# A K-36 plus rake of coaches gets an airing.



## TonyWalsham (Jan 2, 2008)

A K-36 with a rake of coaches hits the road.



This video is of the new 20.3 scale RR being constructed by Brian Norris in Western Australia.

Brian has a quite big collection of 1:20.3 equipment.
All of the pieces are battery powered, controlled by RCS and fitted with Phoenix or Sierra sound.

Guess what.
It worked after about 20 tries.


----------



## Nutz-n-Bolts (Aug 12, 2010)

Great Vid Tony. Sounds just like your standing next to the real thing. Looks like a neat railroad too. Some space inside and out. 

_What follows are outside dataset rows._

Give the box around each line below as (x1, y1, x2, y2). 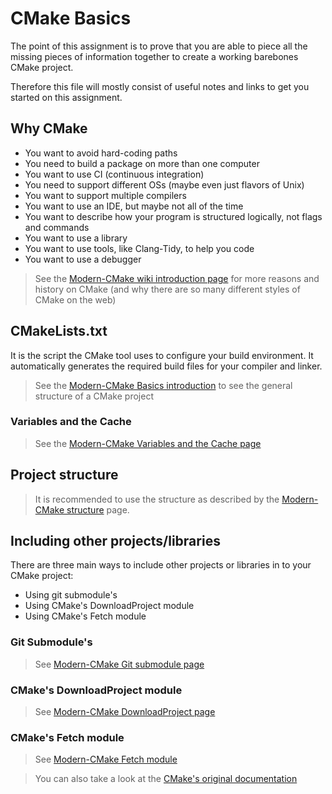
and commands (24, 221, 90, 233)
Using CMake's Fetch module (24, 610, 147, 622)
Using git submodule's (24, 589, 118, 601)
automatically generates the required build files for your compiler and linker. (10, 360, 323, 372)
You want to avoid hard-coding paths (24, 147, 178, 159)
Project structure (10, 467, 119, 484)
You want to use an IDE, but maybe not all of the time (24, 200, 244, 212)
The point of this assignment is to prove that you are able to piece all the (10, 40, 308, 52)

I had trouble with a embeding a video the other day. I had to go back and edit my post several times to get it to show up. When your get the URL form you tube, what you really want is to click the "Share" button, then under the URL that comes up is an "Emded" button. that gives you more sharing options and then check "old embed code" and I also checked "use HTTPS" When it worked it added url code above and below the video viewer but everything worked normal even full screen. You actually watched it and commented, It was my DX6I post. Hope that helps and nice results on the install!


----------



## TonyWalsham (Jan 2, 2008)

Umm!!! Err thanks. 

That was all over my head. But I did it exactly as you said and it works. 
Thanks a bunch.

BTW. That is a Sierra sound system.


----------